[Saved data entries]

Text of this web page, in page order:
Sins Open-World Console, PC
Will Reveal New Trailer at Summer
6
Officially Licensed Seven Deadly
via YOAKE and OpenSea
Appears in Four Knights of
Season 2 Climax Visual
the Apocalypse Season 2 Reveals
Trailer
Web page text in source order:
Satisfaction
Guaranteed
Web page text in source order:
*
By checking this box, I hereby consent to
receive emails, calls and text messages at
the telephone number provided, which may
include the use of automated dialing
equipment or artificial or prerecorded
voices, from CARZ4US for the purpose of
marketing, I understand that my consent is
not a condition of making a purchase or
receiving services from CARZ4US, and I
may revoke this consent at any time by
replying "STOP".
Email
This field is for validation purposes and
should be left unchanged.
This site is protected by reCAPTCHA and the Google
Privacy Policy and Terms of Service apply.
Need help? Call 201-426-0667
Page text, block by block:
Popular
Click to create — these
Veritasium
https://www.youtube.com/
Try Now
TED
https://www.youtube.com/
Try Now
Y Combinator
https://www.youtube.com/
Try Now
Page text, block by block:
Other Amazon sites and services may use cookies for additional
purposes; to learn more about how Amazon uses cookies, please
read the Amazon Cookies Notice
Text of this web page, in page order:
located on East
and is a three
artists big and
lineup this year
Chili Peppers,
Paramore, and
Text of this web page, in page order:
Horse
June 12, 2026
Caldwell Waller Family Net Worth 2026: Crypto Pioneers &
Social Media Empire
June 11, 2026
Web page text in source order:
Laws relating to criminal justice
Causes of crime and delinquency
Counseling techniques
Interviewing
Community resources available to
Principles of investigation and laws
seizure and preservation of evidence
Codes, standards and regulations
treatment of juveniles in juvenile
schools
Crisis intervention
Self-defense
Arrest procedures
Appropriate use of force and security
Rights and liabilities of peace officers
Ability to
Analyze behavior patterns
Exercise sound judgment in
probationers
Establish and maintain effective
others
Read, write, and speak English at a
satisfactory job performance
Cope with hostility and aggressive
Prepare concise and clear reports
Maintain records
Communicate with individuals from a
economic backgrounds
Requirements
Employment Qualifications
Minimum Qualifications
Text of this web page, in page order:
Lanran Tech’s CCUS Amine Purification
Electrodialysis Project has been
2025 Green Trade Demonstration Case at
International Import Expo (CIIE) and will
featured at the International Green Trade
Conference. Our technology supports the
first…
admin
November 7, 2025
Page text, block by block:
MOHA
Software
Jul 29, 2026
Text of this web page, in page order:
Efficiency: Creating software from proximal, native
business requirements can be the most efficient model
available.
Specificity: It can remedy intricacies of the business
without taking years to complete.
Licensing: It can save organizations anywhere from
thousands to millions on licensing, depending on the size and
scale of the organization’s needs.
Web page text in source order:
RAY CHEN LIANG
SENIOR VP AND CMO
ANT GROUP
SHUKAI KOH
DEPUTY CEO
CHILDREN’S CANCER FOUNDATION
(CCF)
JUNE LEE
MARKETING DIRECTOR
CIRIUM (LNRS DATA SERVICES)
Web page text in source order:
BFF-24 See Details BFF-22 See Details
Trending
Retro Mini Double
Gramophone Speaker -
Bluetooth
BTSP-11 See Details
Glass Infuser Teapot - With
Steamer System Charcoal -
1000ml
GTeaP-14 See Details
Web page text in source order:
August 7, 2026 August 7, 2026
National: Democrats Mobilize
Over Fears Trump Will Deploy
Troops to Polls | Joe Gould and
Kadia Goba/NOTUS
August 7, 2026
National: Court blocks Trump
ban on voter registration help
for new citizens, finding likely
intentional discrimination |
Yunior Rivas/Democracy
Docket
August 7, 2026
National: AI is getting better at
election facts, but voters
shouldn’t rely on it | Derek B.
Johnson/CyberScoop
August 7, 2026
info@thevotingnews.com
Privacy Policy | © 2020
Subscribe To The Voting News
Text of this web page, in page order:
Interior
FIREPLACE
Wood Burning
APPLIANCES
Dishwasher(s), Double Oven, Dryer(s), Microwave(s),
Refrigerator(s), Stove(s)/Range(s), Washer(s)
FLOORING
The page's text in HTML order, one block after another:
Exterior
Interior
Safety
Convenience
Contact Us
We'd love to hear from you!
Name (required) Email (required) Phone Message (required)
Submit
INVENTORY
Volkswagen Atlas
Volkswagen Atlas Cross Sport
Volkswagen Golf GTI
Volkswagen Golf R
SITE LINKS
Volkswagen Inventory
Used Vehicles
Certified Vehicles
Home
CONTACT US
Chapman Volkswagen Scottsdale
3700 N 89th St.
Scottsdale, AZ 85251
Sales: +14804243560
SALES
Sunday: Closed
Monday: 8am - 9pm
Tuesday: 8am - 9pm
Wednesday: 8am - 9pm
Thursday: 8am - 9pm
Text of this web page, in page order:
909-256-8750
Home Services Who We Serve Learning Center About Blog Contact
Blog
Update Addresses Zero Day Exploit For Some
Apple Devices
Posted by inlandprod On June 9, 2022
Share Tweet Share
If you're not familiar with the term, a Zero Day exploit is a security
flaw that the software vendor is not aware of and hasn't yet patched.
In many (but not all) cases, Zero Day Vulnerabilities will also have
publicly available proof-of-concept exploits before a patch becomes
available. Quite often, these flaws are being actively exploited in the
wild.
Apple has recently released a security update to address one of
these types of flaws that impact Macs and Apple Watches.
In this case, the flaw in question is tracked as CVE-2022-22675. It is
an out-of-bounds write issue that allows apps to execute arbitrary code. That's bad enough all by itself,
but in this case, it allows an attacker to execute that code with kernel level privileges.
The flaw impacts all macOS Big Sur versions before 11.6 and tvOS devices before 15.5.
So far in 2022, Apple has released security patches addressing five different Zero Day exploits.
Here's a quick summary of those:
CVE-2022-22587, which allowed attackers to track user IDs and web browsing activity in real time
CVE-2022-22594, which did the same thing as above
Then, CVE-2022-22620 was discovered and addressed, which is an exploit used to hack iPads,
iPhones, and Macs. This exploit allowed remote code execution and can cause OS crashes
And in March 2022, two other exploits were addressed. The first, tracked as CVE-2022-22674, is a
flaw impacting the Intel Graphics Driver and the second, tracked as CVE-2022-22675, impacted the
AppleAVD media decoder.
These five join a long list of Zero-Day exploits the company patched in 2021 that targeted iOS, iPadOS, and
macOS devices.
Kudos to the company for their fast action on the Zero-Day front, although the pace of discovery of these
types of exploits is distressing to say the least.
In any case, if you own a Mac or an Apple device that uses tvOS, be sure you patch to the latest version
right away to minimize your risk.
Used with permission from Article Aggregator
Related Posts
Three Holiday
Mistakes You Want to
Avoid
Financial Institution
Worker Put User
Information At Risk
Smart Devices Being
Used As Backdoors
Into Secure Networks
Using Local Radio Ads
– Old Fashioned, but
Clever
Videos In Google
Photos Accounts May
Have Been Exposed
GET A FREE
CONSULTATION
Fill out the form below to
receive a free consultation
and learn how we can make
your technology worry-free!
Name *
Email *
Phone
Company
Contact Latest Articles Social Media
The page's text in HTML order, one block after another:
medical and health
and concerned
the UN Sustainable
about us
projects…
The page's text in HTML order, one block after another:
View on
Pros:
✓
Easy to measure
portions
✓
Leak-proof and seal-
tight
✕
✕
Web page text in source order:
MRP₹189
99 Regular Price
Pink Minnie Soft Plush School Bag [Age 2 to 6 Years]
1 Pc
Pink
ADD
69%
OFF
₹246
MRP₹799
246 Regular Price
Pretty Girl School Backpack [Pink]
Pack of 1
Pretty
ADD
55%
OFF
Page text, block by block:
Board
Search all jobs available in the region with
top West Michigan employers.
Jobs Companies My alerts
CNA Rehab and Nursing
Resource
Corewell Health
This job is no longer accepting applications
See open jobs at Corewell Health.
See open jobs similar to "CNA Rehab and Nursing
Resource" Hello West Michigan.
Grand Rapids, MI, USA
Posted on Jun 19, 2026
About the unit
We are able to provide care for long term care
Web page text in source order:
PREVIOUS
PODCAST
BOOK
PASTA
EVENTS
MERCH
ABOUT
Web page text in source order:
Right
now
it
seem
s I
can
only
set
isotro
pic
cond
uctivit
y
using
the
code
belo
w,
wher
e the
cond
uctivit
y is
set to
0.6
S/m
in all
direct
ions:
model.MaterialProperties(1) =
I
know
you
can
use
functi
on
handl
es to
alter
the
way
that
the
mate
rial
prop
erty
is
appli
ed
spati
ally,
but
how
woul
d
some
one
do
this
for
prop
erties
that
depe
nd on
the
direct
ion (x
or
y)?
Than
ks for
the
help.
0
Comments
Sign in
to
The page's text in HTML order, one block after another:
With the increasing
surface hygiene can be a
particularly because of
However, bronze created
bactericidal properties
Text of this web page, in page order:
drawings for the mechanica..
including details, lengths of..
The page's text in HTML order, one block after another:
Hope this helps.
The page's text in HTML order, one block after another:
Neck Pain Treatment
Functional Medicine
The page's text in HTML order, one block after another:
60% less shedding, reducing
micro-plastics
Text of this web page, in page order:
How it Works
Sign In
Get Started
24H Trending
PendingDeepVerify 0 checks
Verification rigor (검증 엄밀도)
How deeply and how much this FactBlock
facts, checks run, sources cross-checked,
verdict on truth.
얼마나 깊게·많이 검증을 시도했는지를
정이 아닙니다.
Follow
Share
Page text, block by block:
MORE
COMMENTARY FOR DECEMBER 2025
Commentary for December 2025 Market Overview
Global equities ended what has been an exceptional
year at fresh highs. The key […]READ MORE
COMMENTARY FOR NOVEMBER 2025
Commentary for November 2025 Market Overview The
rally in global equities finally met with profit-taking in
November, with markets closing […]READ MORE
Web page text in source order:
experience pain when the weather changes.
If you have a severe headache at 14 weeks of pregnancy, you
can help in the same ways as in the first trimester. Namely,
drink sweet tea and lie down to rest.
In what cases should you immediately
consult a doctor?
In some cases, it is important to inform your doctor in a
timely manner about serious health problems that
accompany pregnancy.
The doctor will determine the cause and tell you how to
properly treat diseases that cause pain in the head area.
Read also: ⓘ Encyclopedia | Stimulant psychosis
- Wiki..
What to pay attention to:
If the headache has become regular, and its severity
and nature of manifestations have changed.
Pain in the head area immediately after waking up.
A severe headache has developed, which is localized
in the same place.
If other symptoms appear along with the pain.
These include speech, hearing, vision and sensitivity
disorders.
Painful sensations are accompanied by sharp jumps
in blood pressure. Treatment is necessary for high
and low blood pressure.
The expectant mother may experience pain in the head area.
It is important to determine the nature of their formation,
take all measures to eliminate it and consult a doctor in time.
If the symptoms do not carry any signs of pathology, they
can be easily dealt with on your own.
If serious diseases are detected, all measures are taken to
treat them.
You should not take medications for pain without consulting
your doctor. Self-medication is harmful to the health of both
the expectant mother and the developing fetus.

**WHAT IS REQUIRED**. Return only the part of the records above that opens with the line containing "marketing, I understand that my consent is" and closes with the line containing "Other Amazon sites", ends included.

**ANSWER TO THIS PROBLEM**.
marketing, I understand that my consent is
not a condition of making a purchase or
receiving services from CARZ4US, and I
may revoke this consent at any time by
replying "STOP".
Email
This field is for validation purposes and
should be left unchanged.
This site is protected by reCAPTCHA and the Google
Privacy Policy and Terms of Service apply.
Need help? Call 201-426-0667
Page text, block by block:
Popular
Click to create — these
Veritasium
https://www.youtube.com/
Try Now
TED
https://www.youtube.com/
Try Now
Y Combinator
https://www.youtube.com/
Try Now
Page text, block by block:
Other Amazon sites and services may use cookies for additional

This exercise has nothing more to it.